*** Block opens ***

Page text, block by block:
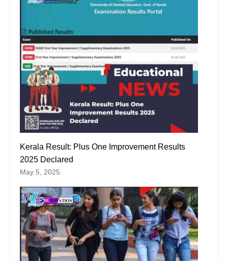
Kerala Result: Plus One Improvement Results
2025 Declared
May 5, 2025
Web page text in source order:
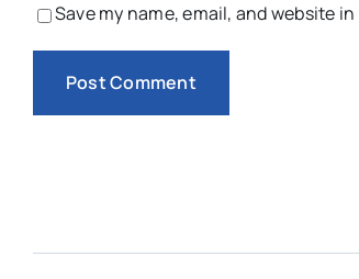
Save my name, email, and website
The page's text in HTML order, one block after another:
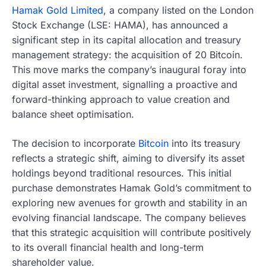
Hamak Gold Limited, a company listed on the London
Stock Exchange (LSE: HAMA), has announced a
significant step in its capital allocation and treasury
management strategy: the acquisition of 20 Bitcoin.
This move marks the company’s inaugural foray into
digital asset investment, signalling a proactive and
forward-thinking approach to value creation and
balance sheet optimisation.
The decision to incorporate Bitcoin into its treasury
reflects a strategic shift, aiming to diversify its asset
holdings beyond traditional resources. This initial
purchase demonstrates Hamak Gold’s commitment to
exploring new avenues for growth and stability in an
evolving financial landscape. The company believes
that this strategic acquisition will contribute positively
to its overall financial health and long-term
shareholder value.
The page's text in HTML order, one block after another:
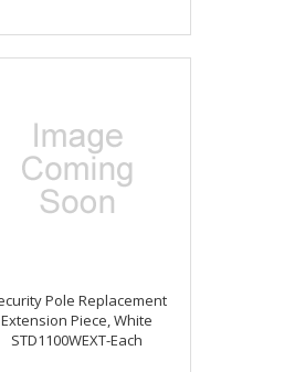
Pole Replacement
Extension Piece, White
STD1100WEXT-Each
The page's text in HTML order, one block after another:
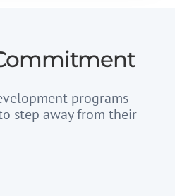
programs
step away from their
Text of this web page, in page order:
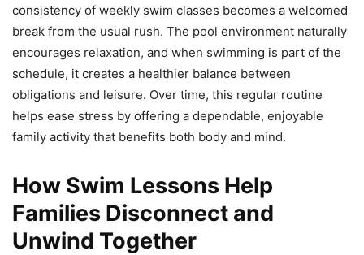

*** Block closes ***

**Exercise aim**
Restate the material word for word, minus pictures.

**Response to this exercise**
Page text, block by block:
Kerala Result: Plus One Improvement Results
2025 Declared
May 5, 2025
Web page text in source order:
Save my name, email, and website
The page's text in HTML order, one block after another:
Hamak Gold Limited, a company listed on the London
Stock Exchange (LSE: HAMA), has announced a
significant step in its capital allocation and treasury
management strategy: the acquisition of 20 Bitcoin.
This move marks the company’s inaugural foray into
digital asset investment, signalling a proactive and
forward-thinking approach to value creation and
balance sheet optimisation.
The decision to incorporate Bitcoin into its treasury
reflects a strategic shift, aiming to diversify its asset
holdings beyond traditional resources. This initial
purchase demonstrates Hamak Gold’s commitment to
exploring new avenues for growth and stability in an
evolving financial landscape. The company believes
that this strategic acquisition will contribute positively
to its overall financial health and long-term
shareholder value.
The page's text in HTML order, one block after another:
Pole Replacement
Extension Piece, White
STD1100WEXT-Each
The page's text in HTML order, one block after another:
programs
step away from their
Text of this web page, in page order:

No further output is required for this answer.